Текст книги "Ольвия (ЛП)"
Автор книги: Валентин Чемерис
Жанр:
Историческая проза
сообщить о нарушении
Текущая страница: 19 (всего у книги 31 страниц)
Глава пятнадцатая
И собрались все мужи Скифии
Сколько ни было кибиток в Скифии – черных и белых, богатых и бедных, – все, до единой, на скрипучих деревянных колесах, с женщинами и детьми, с домашним скарбом двинулись на север.
Сколько ни было в Скифии табунов резвых коней, сколько ни было стад коров, скота – молочных коров и тягловых волов и быков, – сколько ни было отар овец, всех, до последнего коня, коровы, вола, быка и овцы, пастухи погнали разными путями, но в одном направлении – на север.
Сколько ни было в Скифии свободных мужчин, опоясанных акинаками, все, до единого, от старейшего до самого юного, оседлав боевых коней и наполнив колчаны звонкими стрелами – кто с костяными наконечниками, кто с бронзовыми, кто с железными, – и наточив акинаки и наконечники копий на черном камне, все съехались в священную землю Герр – край царских могил и былой скифской славы.

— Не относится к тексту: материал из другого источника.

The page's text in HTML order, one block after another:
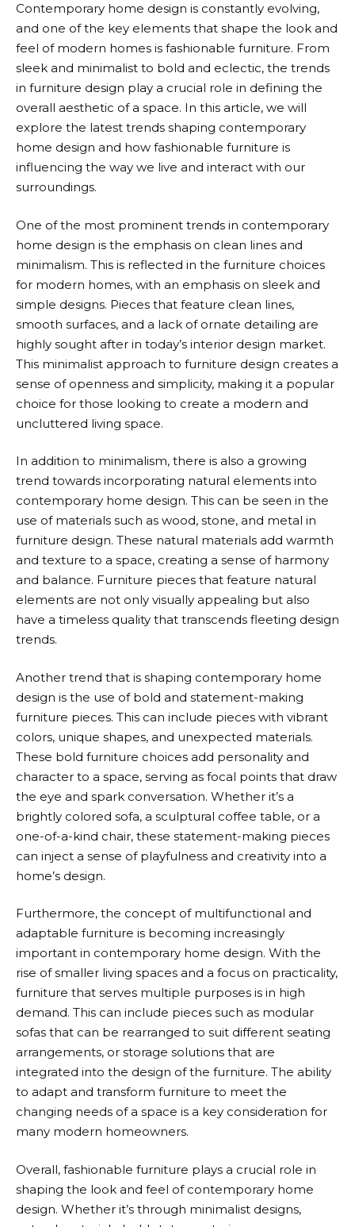
Contemporary home design is constantly evolving,
and one of the key elements that shape the look and
feel of modern homes is fashionable furniture. From
sleek and minimalist to bold and eclectic, the trends
in furniture design play a crucial role in defining the
overall aesthetic of a space. In this article, we will
explore the latest trends shaping contemporary
home design and how fashionable furniture is
influencing the way we live and interact with our
surroundings.
One of the most prominent trends in contemporary
home design is the emphasis on clean lines and
minimalism. This is reflected in the furniture choices
for modern homes, with an emphasis on sleek and
simple designs. Pieces that feature clean lines,
smooth surfaces, and a lack of ornate detailing are
highly sought after in today’s interior design market.
This minimalist approach to furniture design creates a
sense of openness and simplicity, making it a popular
choice for those looking to create a modern and
uncluttered living space.
In addition to minimalism, there is also a growing
trend towards incorporating natural elements into
contemporary home design. This can be seen in the
use of materials such as wood, stone, and metal in
furniture design. These natural materials add warmth
and texture to a space, creating a sense of harmony
and balance. Furniture pieces that feature natural
elements are not only visually appealing but also
have a timeless quality that transcends fleeting design
trends.
Another trend that is shaping contemporary home
design is the use of bold and statement-making
furniture pieces. This can include pieces with vibrant
colors, unique shapes, and unexpected materials.
These bold furniture choices add personality and
character to a space, serving as focal points that draw
the eye and spark conversation. Whether it’s a
brightly colored sofa, a sculptural coffee table, or a
one-of-a-kind chair, these statement-making pieces
can inject a sense of playfulness and creativity into a
home’s design.
Furthermore, the concept of multifunctional and
adaptable furniture is becoming increasingly
important in contemporary home design. With the
rise of smaller living spaces and a focus on practicality,
furniture that serves multiple purposes is in high
demand. This can include pieces such as modular
sofas that can be rearranged to suit different seating
arrangements, or storage solutions that are
integrated into the design of the furniture. The ability
to adapt and transform furniture to meet the
changing needs of a space is a key consideration for
many modern homeowners.
Overall, fashionable furniture plays a crucial role in
shaping the look and feel of contemporary home
design. Whether it’s through minimalist designs,
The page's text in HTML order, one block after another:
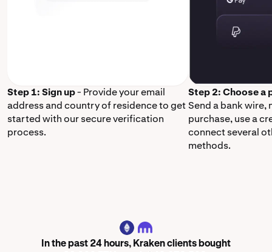
Step 1: Sign up- Provide your email
address and country of residence to get
started with our secure verification
process.
Step 2: Choose a
Send a bank wire,
purchase, use a
connect several
methods.
ETH
In the past 24 hours, Kraken clients bought
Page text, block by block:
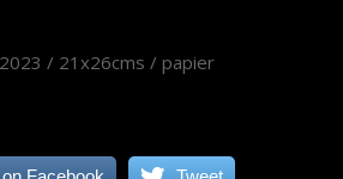
/ 21x26cms / papier
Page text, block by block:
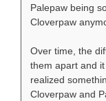
Palepaw being
Cloverpaw
Over time, the
them apart and
realized
Cloverpaw and
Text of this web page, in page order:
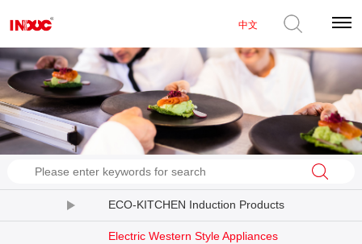
中文
ECO-KITCHEN Induction Products
Electric Western Style Appliances
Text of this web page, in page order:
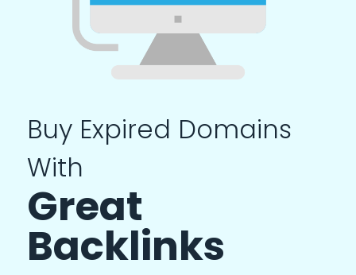
Buy Expired Domains
With
Great
Backlinks
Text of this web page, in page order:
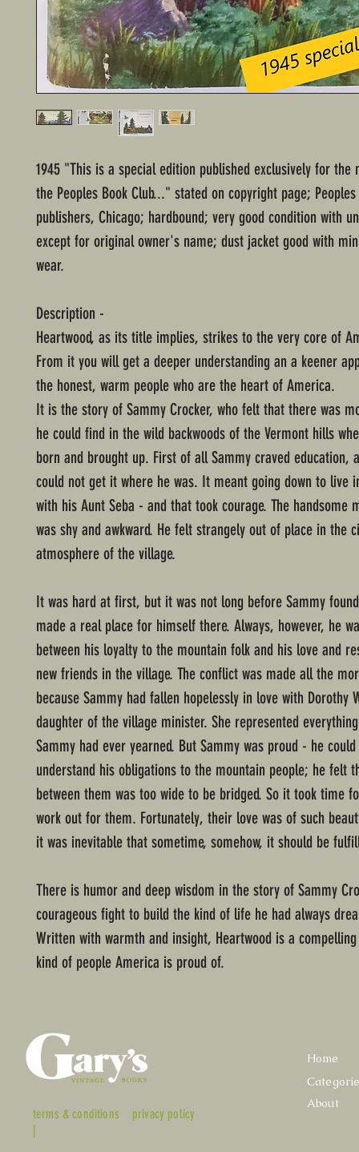
1945 "This is a special edition published exclusively for the
the Peoples Book Club..." stated on copyright page; Peoples
publishers, Chicago; hardbound; very good condition with
except for original owner's name; dust jacket good with
wear.
Description -
Heartwood, as its title implies, strikes to the very core of
From it you will get a deeper understanding an a keener
the honest, warm people who are the heart of America.
It is the story of Sammy Crocker, who felt that there was
he could find in the wild backwoods of the Vermont hills
born and brought up. First of all Sammy craved education,
could not get it where he was. It meant going down to live
with his Aunt Seba - and that took courage. The handsome
was shy and awkward. He felt strangely out of place in the
atmosphere of the village.
It was hard at first, but it was not long before Sammy
made a real place for himself there. Always, however, he
between his loyalty to the mountain folk and his love and
new friends in the village. The conflict was made all the
because Sammy had fallen hopelessly in love with Dorothy
daughter of the village minister. She represented
Sammy had ever yearned. But Sammy was proud - he
understand his obligations to the mountain people; he felt
between them was too wide to be bridged. So it took time
work out for them. Fortunately, their love was of such
it was inevitable that sometime, somehow, it should be
There is humor and deep wisdom in the story of Sammy
courageous fight to build the kind of life he had always
Written with warmth and insight, Heartwood is a
kind of people America is proud of.
terms & conditions
|
privacy policy
Home
About
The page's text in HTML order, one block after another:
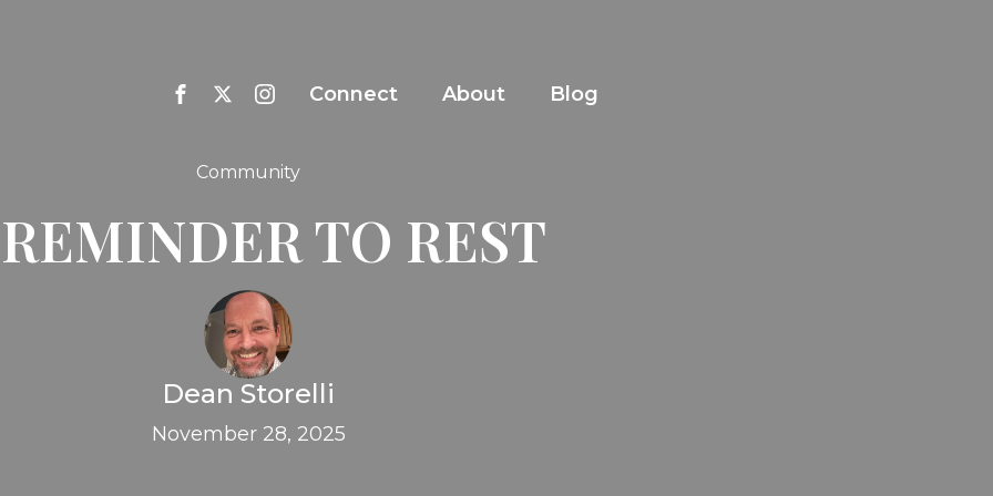
Connect About Blog
Community
TO REST
Dean Storelli
November 28, 2025
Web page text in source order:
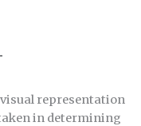
representation
in determining
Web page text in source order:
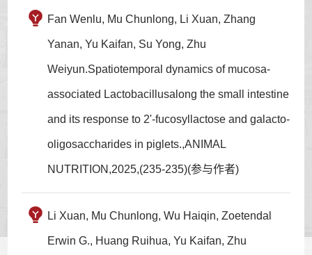
Fan Wenlu, Mu Chunlong, Li Xuan, Zhang
Yanan, Yu Kaifan, Su Yong, Zhu
Weiyun.Spatiotemporal dynamics of mucosa-
associated Lactobacillusalong the small intestine
and its response to 2'-fucosyllactose and galacto-
oligosaccharides in piglets.,ANIMAL
NUTRITION,2025,(235-235)(参与作者)
Li Xuan, Mu Chunlong, Wu Haiqin, Zoetendal
Erwin G., Huang Ruihua, Yu Kaifan, Zhu
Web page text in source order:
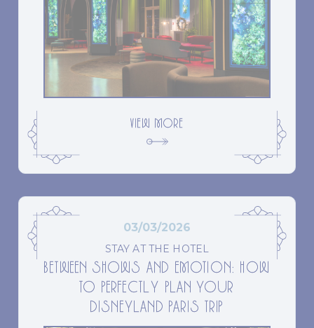
VIEW MORE
03/03/2026
STAY AT THE HOTEL
BETWEEN SHOWS AND EMOTION: HOW
TO PERFECTLY PLAN YOUR
DISNEYLAND PARIS TRIP
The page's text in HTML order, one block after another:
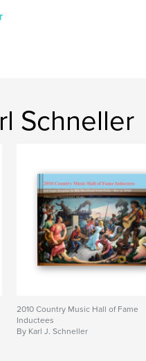
Schneller
2010 Country Music Hall of Fame
Inductees
By Karl J. Schneller
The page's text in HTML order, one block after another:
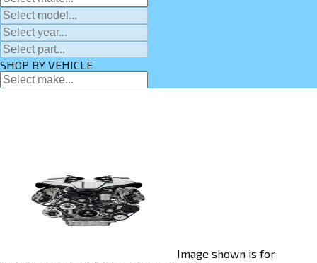
SHOP BY VEHICLE
Image shown is for
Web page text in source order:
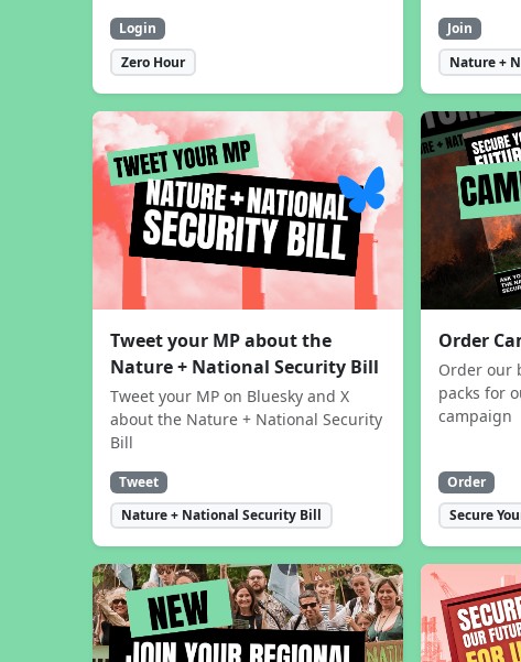
Login
Zero Hour
Join
Nature +
Tweet your MP about the
Nature + National Security Bill
Tweet your MP on Bluesky and X
about the Nature + National Security
Bill
Tweet
Nature + National Security Bill
Order
Order our
packs for
campaign
Order
Secure
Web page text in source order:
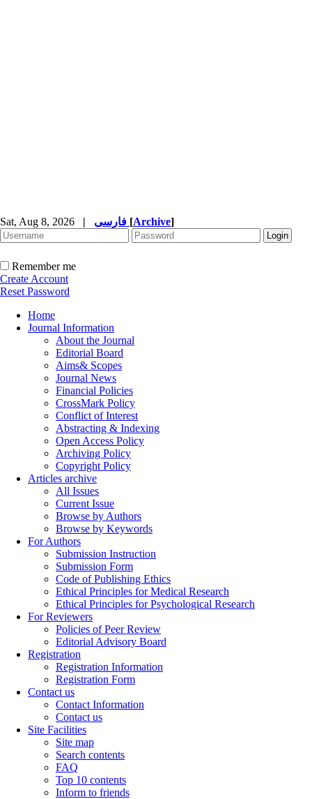
Sat, Aug 8, 2026 | [Archive]
Remember me
Create Account
Reset Password
Home
Journal Information
About the Journal
Editorial Board
Aims& Scopes
Journal News
Financial Policies
CrossMark Policy
Conflict of Interest
Abstracting & Indexing
Open Access Policy
Archiving Policy
Copyright Policy
Articles archive
All Issues
Current Issue
Browse by Authors
Browse by Keywords
For Authors
Submission Instruction
Submission Form
Code of Publishing Ethics
Ethical Principles for Medical Research
Ethical Principles for Psychological Research
For Reviewers
Policies of Peer Review
Editorial Advisory Board
Registration
Registration Information
Registration Form
Contact us
Contact Information
Contact us
Site Facilities
Site map
Search contents
FAQ
Top 10 contents
Inform to friends
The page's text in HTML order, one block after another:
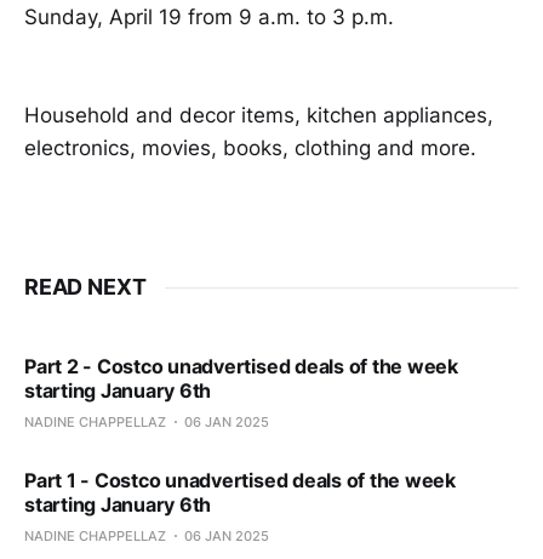
Sunday, April 19 from 9 a.m. to 3 p.m.
Household and decor items, kitchen appliances,
electronics, movies, books, clothing and more.
READ NEXT
Part 2 - Costco unadvertised deals of the week
starting January 6th
NADINE CHAPPELLAZ 06 JAN 2025
Part 1 - Costco unadvertised deals of the week
starting January 6th
NADINE CHAPPELLAZ 06 JAN 2025
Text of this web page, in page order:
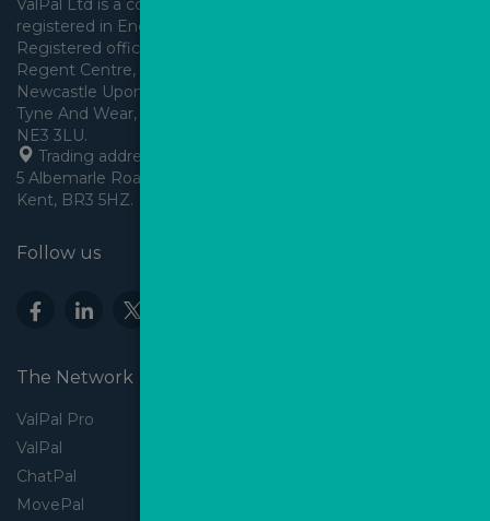
registered in England & Wales.
Registered office: Arden House,
Regent Centre, Gosforth,
Newcastle Upon Tyne,
Tyne And Wear, England,
Trading address: Angels House,
5 Albemarle Road, Beckenham,
Kent, BR3 5HZ.
Follow us
The Network
ValPal Pro
ValPal
ChatPal
MovePal
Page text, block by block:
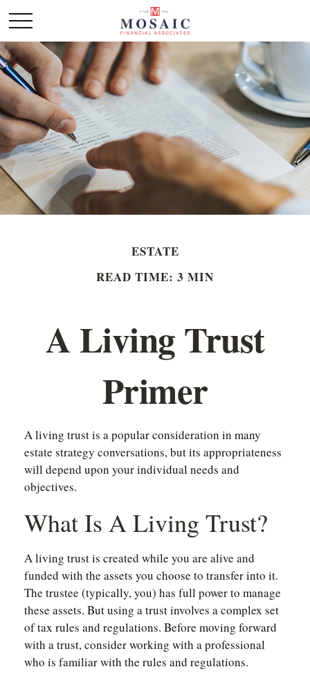
ESTATE
READ TIME: 3 MIN
A Living Trust
Primer
A living trust is a popular consideration in many
estate strategy conversations, but its appropriateness
will depend upon your individual needs and
objectives.
What Is A Living Trust?
A living trust is created while you are alive and
funded with the assets you choose to transfer into it.
The trustee (typically, you) has full power to manage
these assets. But using a trust involves a complex set
of tax rules and regulations. Before moving forward
with a trust, consider working with a professional
who is familiar with the rules and regulations.

Каждый род прибывал отдельной дружиной, под собственным бунчуком, во главе с десятниками и сотниками, при полном вооружении, с сумами ячменя для коней и снедью для всадников, с запасными лошадьми. Выкрикнув боевой клич своего рода или племени, дружина занимала свое место.
По всей равнине звенели бунчуки, ржали кони, раздавался топот, крики, песни… Приятели, разбросанные со своими родами по бескрайней степи и давно не видевшиеся, с радостными возгласами бросались друг другу навстречу, обнимались, хлопали по плечам, вспоминали былые походы и битвы… А то и от избытка чувств боролись, катаясь по зеленой траве… Те же, в ком неуемная сила хлестала через край, у кого чесались крепкие руки и могучие кулаки, затевали кулачные бои: бились истово, яростно, надсадно хрипели и ухали, вкладывая в удар всю свою силу и сноровку… Схватки были беззлобны, и потому на разбитые в кровь носы никто не обращал внимания. Бьются друзья, молотят друг друга кулаками под ребра, в челюсть – значит, силы от радости девать некуда, отчего ж не потешиться боем, не показать перед чужими родами свое умение, свой меткий удар? Да и настоящий бой потом не таким страшным кажется.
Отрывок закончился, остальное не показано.